トランプ政権、インテルに90億米ドルの出資を正式決定

トランプ米大統領は25日、米半導体大手のIntel(インテル)に対し約90億米ドル(約1兆3302億円)を出資し、9.9%の株式を取得すると発表した。苦境にある米国半導体大手を支援する狙い。ただ今回の資金注入だけでは、インテルのファウンドリー事業を本格的に成長させるには力不足だという。

インテルは現在、先端の14Aプロセスを支える外部顧客の確保に苦戦している。最高経営責任者(CEO)のLip-Bu Tan(リップ・ブー・タン、陳立武)氏は、もし大口顧客を得られなければ、ファウンドリー事業を断念せざるを得ないと警告している。

かつて米国製造力の象徴だったインテルだが、経営判断の遅れから製造でのリードを台湾積体電路製造(TSMC、台積電)に奪われ、AI(人工知能)チップでもNVIDIA(エヌビディア)に後れを取った。

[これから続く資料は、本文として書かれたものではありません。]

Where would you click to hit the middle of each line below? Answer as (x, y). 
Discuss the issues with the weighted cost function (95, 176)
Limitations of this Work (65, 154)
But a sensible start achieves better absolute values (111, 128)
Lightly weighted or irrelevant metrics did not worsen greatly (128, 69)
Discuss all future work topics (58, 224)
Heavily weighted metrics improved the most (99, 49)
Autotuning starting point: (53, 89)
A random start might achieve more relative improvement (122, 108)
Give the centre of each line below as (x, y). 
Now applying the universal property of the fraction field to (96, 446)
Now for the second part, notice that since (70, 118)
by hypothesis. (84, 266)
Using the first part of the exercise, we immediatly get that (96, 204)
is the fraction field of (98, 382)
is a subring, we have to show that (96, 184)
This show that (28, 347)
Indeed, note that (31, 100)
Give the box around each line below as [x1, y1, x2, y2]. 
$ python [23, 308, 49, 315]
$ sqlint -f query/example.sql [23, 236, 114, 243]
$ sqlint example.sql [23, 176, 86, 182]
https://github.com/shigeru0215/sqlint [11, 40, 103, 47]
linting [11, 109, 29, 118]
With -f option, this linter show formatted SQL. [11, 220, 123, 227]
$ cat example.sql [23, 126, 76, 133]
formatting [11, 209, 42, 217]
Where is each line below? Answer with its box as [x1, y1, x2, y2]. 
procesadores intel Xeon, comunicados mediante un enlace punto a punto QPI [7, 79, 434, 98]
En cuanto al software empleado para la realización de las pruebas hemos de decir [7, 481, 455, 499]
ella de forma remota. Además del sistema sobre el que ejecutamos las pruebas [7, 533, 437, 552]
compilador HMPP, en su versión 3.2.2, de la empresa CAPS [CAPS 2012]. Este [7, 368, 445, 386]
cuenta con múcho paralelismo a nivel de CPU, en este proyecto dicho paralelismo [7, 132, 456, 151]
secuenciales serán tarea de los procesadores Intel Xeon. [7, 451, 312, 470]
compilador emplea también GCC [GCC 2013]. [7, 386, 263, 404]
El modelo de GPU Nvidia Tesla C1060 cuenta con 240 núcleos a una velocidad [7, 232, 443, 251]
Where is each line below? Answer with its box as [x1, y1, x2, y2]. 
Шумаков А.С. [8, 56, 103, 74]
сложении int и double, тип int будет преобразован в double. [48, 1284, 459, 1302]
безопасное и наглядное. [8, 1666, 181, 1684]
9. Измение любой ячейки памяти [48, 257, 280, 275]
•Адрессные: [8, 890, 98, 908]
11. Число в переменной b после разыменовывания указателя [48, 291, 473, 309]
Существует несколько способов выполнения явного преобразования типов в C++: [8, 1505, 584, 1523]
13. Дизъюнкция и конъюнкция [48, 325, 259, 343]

現在は18Aプロセスの歩留まり難題に直面し、品質確保ができなければ新規顧客の獲得は難しいとみられている。

今回の政府出資は、国内生産と雇用回復を掲げるトランプ政権の介入策の一環だ。インテルは総額1,000億米ドル超を投じて米国内の工場拡張を計画しており、年内にもアリゾナ州で量産を開始する予定だ。今回の資金調達でこれらの事業を加速する。

インテルによると、今回の89億米ドルは過去の22億米ドル拠出を上乗せしたもので、総投資額は111億米ドルに達する。さらに政府は5年間のワラントを獲得し、1株当たり20米ドルでインテル株の追加5%取得が可能となる。なお、今回の出資はソフトバンクによる20億米ドル投資に続くもの。

一方で、インテルが直面する市場競争は激しさを増している。TSMCは日本・熊本での投資計画を加速しており、第1工場は今年第4四半期に成熟プロセスで量産を開始、第2工場は27年までに稼働し、6nm/7nmプロセスを導入予定。日本政府も高額補助金を用意して後押ししている。対照的に、インテルは技術・市場の両面で遅れを取り戻す必要があり、技術革新と顧客開拓が生き残りの鍵となっている。